Ive watched his WW2 documentery "The War" like 3 times. All 14 hours of it. I will be sure to catch this, most stuff he does is very good.


----------



## OSUdaddy (Oct 18, 2010)

bobk said:


> Glad you made it back ICENUT. Thanks for your service.



x2!

A war we should have never gottien into if not for political issues here in the States.

Don't get me started.

BTW: My sincere thanks to those who served and the terrible treatment (unlike any other war) they received when returning to the States.

I was a young college student with a draft lottery number in the upper 300's and did not believe in the war but I never ever disrespected our troops serving or returning.


----------



## Snakecharmer (Apr 9, 2008)

Not sure if the series is good for my blood pressure. I really have developed some hatred for LBJ, Westmoreland and McNamara.

The insanity of fighting to win a hill only to evacuate the space the next day or week....Crazy...

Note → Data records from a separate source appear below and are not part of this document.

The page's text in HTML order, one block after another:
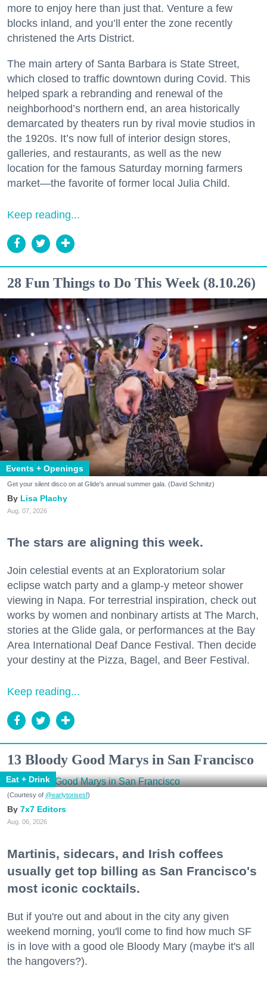
more to enjoy here than just that. Venture a few
blocks inland, and you’ll enter the zone recently
christened the Arts District.
The main artery of Santa Barbara is State Street,
which closed to traffic downtown during Covid. This
helped spark a rebranding and renewal of the
neighborhood’s northern end, an area historically
demarcated by theaters run by rival movie studios in
the 1920s. It’s now full of interior design stores,
galleries, and restaurants, as well as the new
location for the famous Saturday morning farmers
market—the favorite of former local Julia Child.
Keep reading...
28 Fun Things to Do This Week (8.10.26)
Events + Openings
Get your silent disco on at Glide's annual summer gala. (David Schmitz)
Lisa Plachy
Aug. 07, 2026
The stars are aligning this week.
Join celestial events at an Exploratorium solar
eclipse watch party and a glamp-y meteor shower
viewing in Napa. For terrestrial inspiration, check out
works by women and nonbinary artists at The March,
stories at the Glide gala, or performances at the Bay
Area International Deaf Dance Festival. Then decide
your destiny at the Pizza, Bagel, and Beer Festival.
Keep reading...
13 Bloody Good Marys in San Francisco
Eat + Drink
(Courtesy of @earlytorisesf)
7x7 Editors
Aug. 06, 2026
Martinis, sidecars, and Irish coffees
usually get top billing as San Francisco's
most iconic cocktails.
But if you're out and about in the city any given
weekend morning, you'll come to find how much SF
is in love with a good ole Bloody Mary (maybe it's all
the hangovers?).
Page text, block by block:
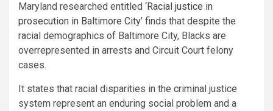
Maryland researched entitled ‘Racial justice in
prosecution in Baltimore City’ finds that despite the
racial demographics of Baltimore City, Blacks are
overrepresented in arrests and Circuit Court felony
cases.
It states that racial disparities in the criminal justice
system represent an enduring social problem and a
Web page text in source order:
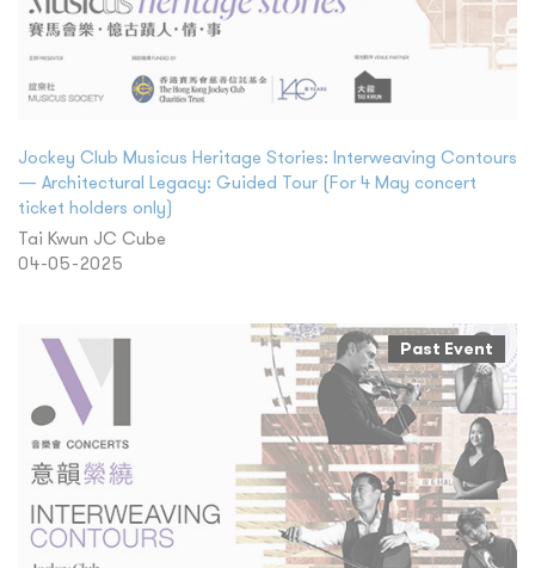
Jockey Club Musicus Heritage Stories: Interweaving Contours
— Architectural Legacy: Guided Tour (For 4 May concert
ticket holders only)
Tai Kwun JC Cube
04-05-2025
Past Event

My prayers go out to all those impacted by that war.


----------



## AtticaFish (Nov 23, 2008)

I was too young to 'live through' this and it is painful learning the history. My heart and soul goes out to those who did battle through these crazy times. A big THANK YOU to all who served, i am not sure i could have. Such a world apart from the war zone to the states. After seeing such betrayal and hidden agendas from the government and determination to cover things up...... it hurts to see the likeness that leads down the road of our future in countries like Iraq, Afghanistan, Korea....... it feels like history is ready to repeat itself at any second.


----------



## fastwater (Apr 1, 2014)

Snakecharmer said:


> Not sure if the series is good for my blood pressure. I really have developed some hatred for LBJ, Westmoreland and McNamara.
> 
> The insanity of fighting to win a hill only to evacuate the space the next day or week....Crazy...
> 
> My prayers go out to all those impacted by that war.


Have studied a bit about LBJ over the years. IMO, of the big basket of vipers to ever be assembled in DC, he sits at the top of the pile.


----------



## icebucketjohn (Dec 22, 2005)

Guess I was a lucky guy having a draft number of *268*. I joined the Peace Corps a few years later and served in Colombia, South America.


----------



## Tbomb55 (Nov 27, 2008)

OSUdaddy said:


> x2!
> 
> A war we should have never gottien into if not for political issues here in the States.
> 
> ...


It was a very small number of people who mistreated returning vets. The bulk of the protestors aimed their anger at the government and military leaders.


----------



## mas5588 (Apr 15, 2012)

Born in '81 so I missed out big a decent margin. However, I've always been interested in history, especially American military history. I asked some peers at work if they were watching this and they looked at me like I had two heads. I've been watching and looking forward to it every night - just wished I hadn't missed the first couple where they detailed the history and how it all started. I'm sure it'll be on again.


----------



## crappiedude (Mar 12, 2006)

Tbomb55 said:


> It was a very small number of people who mistreated returning vets.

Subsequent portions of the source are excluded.